Segment Start: Excerpted data

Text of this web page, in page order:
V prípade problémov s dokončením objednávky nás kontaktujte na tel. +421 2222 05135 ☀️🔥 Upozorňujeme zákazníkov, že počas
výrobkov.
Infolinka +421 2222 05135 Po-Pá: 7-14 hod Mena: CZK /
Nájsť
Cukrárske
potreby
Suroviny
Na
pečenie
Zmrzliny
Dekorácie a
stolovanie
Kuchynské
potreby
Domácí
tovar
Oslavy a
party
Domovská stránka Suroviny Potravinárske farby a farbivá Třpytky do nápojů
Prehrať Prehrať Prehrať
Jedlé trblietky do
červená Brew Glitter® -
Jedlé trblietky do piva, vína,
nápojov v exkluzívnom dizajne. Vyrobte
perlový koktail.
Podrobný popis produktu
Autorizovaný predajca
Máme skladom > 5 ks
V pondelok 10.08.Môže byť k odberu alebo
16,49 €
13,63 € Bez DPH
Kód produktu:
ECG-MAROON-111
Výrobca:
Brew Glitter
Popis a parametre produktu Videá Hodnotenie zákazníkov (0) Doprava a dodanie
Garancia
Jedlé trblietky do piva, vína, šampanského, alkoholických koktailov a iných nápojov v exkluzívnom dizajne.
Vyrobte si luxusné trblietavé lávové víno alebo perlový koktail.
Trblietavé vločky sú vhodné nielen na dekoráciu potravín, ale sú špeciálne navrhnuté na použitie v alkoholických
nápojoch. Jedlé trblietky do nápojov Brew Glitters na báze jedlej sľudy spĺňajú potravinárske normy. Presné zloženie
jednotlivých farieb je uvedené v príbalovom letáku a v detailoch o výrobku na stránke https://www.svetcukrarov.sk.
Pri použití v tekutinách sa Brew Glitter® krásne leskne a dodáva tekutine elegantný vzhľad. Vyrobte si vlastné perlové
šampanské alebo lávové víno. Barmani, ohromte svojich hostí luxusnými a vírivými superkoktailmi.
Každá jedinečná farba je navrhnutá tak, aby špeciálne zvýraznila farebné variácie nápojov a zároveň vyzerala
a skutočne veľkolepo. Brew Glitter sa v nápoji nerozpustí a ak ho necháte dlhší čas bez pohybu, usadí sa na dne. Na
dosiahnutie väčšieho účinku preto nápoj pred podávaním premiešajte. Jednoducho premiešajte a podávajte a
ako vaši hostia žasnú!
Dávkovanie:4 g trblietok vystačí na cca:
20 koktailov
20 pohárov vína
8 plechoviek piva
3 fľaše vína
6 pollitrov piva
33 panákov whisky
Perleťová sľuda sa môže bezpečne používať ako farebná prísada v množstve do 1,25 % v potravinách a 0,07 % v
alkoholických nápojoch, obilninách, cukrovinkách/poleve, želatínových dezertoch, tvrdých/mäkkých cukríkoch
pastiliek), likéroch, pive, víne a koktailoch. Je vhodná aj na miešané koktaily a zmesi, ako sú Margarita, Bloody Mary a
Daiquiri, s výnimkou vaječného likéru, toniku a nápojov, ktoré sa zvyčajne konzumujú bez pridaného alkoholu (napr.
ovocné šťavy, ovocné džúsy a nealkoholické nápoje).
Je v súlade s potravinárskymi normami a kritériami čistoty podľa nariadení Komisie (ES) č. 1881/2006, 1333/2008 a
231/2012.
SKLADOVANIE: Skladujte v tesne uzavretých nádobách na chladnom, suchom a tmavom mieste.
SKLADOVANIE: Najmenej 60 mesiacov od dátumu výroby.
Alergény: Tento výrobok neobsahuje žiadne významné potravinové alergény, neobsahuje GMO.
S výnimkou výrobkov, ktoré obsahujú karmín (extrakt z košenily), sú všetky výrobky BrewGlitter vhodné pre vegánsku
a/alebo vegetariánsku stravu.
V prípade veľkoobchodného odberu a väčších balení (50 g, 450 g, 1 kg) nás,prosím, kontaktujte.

Segment End: Excerpted data

Exercise prompt. Using the listing above, work out the number of lines that include "odberu". The reply is that number alone.

The completed task. 2